(Records from a dataset)
-------------------------

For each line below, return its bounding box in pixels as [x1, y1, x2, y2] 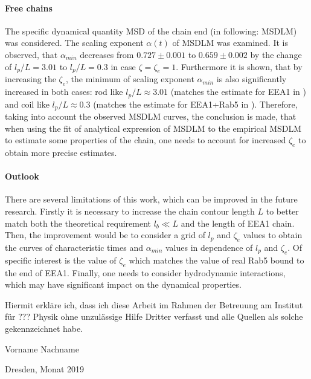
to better [266, 205, 299, 218]
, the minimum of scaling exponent [66, 73, 194, 85]
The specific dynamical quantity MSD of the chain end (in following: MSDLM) [5, 24, 297, 37]
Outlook [5, 170, 39, 183]
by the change [250, 48, 302, 60]
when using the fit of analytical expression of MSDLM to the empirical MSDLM [5, 121, 302, 134]
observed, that [5, 48, 58, 60]
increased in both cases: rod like [5, 85, 123, 98]
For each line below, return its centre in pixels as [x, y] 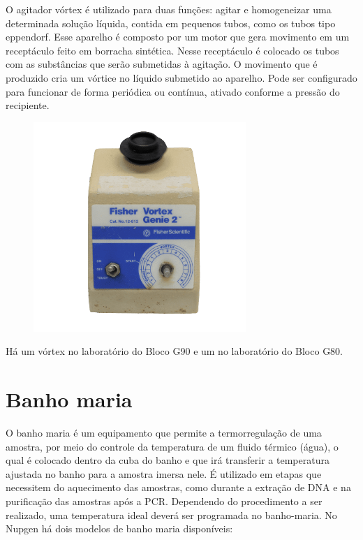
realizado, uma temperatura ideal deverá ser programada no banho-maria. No [171, 515]
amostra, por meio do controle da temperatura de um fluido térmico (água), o [172, 446]
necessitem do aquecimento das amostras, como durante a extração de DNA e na [178, 487]
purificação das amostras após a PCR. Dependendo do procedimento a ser [164, 501]
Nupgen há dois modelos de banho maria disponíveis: [119, 528]
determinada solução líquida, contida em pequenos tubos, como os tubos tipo [171, 23]
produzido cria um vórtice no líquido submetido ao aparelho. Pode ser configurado [181, 77]
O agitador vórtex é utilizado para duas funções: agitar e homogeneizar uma [169, 9]
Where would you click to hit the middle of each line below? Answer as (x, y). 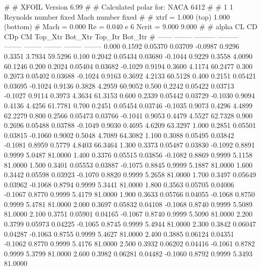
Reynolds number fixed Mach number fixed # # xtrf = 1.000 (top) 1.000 (117, 16)
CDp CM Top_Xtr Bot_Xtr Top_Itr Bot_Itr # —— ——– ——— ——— (121, 36)
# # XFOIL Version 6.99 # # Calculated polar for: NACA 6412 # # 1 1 (119, 7)
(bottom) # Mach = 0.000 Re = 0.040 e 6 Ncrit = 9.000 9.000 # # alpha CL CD (131, 26)
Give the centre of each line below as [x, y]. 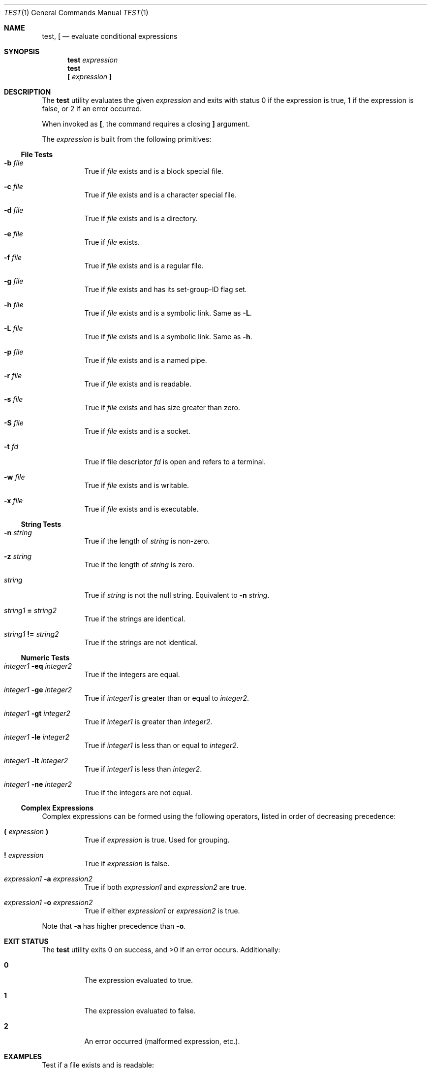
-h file [14, 305]
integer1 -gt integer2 [37, 713]
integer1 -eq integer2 [38, 666]
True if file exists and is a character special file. [160, 195]
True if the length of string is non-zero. [147, 541]
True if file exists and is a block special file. [154, 171]
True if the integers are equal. [132, 674]
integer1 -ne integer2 [38, 784]
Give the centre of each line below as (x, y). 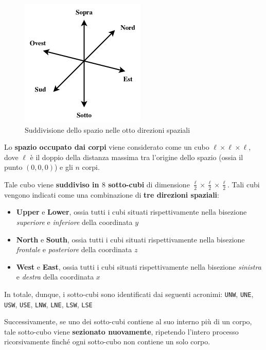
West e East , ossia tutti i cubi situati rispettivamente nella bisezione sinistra (139, 266)
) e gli (64, 167)
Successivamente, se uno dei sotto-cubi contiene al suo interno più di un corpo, (128, 321)
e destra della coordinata (55, 277)
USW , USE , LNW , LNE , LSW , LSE (48, 304)
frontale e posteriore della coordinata (74, 249)
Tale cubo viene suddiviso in (52, 184)
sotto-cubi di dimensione (149, 184)
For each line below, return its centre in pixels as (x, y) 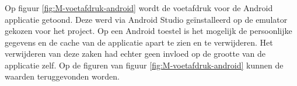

-------------------------

[WHAT IS BEING ASKED]:
For each line in the data above that contains the string "temperatura", extract the line.

[EXERCISE SOLUTION]:
realizado, uma temperatura ideal deverá ser programada no banho-maria. No [171, 515]
amostra, por meio do controle da temperatura de um fluido térmico (água), o [172, 446]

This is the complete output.